Excessive Optional Airline Fees
As if mandatory fees weren't bad enough, consumer activists are also targeting "optional" airline fees, covering specific services such as checked baggage and in-flight meals, which are far in excess of base prices. Although the DOT has no authority to regulate domestic airline fees, some consumer activists have proposed that any fees in excess of 200 percent of the original cost of the service or product are inherently unreasonable. In support of this claim, they've shown that several such fees, including those for handling checked baggage, are clearly in excess of even that lenient limit. Activist Donald Pevsner notes that the DOT retains authority over fees on international tickets, and that the international ticket change fee of up to $400 is clearly unreasonable compared with the actual cost of less than $50.
Historically, consumers as well as the industry are loath to advocate reregulation. Airlines are quick to whine about any pro-consumer DOT ruling as "reregulation," as are many free-market advocates. However, all recent consumer protection rules have been in response to obvious and egregious consumer abuses, most notably eight-hour tarmac delays with no food, water, or operating toilet facilities. In these cases, the DOT gave airlines more than ample time to correct their abuses before imposing rules. But when airlines fail to correct obvious abuses, including grossly excessive fees, consumers start to call for more rules. Maybe this is another case.

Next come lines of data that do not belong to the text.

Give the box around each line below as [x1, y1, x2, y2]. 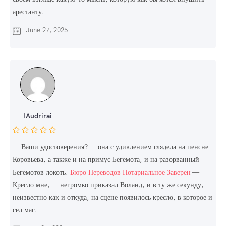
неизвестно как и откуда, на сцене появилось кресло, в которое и [13, 193, 212, 202]
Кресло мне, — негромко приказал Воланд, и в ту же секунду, [13, 180, 204, 190]
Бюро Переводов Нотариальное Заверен [70, 167, 191, 177]
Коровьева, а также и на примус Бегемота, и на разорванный [13, 155, 199, 164]
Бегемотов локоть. [13, 167, 70, 177]
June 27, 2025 [26, 26, 68, 35]
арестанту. [13, 7, 44, 17]
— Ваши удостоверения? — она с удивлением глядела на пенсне [13, 142, 208, 152]
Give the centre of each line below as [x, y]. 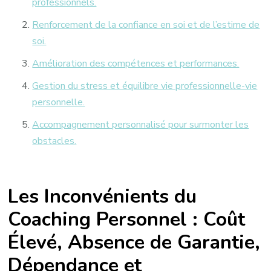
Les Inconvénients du [103, 196]
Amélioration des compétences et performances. [136, 64]
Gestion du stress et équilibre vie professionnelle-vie [145, 86]
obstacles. [54, 141]
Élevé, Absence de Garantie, [134, 242]
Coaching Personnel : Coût [127, 219]
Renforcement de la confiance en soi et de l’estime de [146, 25]
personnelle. [59, 103]
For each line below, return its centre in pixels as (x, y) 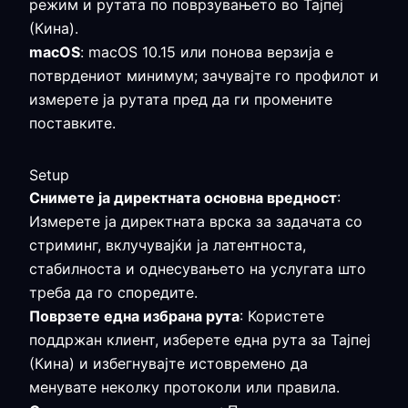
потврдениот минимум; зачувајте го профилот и (204, 76)
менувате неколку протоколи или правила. (184, 387)
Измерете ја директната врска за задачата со (196, 221)
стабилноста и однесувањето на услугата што (198, 269)
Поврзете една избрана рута (134, 316)
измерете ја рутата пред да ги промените (181, 99)
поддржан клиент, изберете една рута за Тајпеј (200, 340)
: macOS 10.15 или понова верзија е (207, 52)
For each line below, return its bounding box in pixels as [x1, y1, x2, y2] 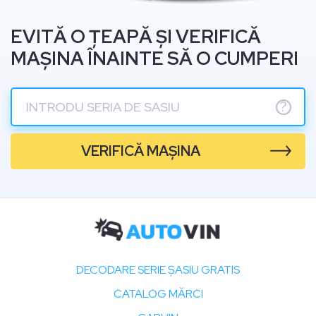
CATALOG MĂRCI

Consistent Price Comparisons
Airline-by-airline and hotel-by-hotel fee differences make realistic fare comparisons difficult. An ideal search system would allow you to enter something like, "I want to fly round-trip from Chelm to Kampen and back, leaving on May 2, and check one bag, reserve my seat in advance, and have an in-flight snack," and the search engine would return the total you'd pay (fare plus applicable fees) as the first screen tabulation. Today, search engines typically present the basic ticket prices before fees, and notify you of the fees separately.
This is one issue that the marketplace might solve within a reasonable time frame. Certainly, the first search engine to mount such a system would gain lots of business.
Survival Of Independent Airlines
With the latest big airline merger, just four giant carriers—American, Delta, Southwest, and United—control more than 70 percent of the total domestic market. Industry mavens are already widely speculating about which giant airlines will try to acquire the remaining independents, especially Alaska, Hawaiian, JetBlue, and—if it shows it can make money—Virgin America.
Clearly, survival of these airlines as independents is crucial to consumers. Independent carriers provide unique products and offer pricing formulas that don't mimic the giants. And once an acquiring giant airline gets ahold of an independent, it generally completely destroys that smaller airline's unique features, just as US Airways ruined PSA and American ruined Reno Air. But, of course, the idea behind these acquisitions isn't to preserve a small airline's products and pricing, it's to eliminate pesky competition—which is why it might happen absent more effective oversight than the government exercised in the American-US Airways merger.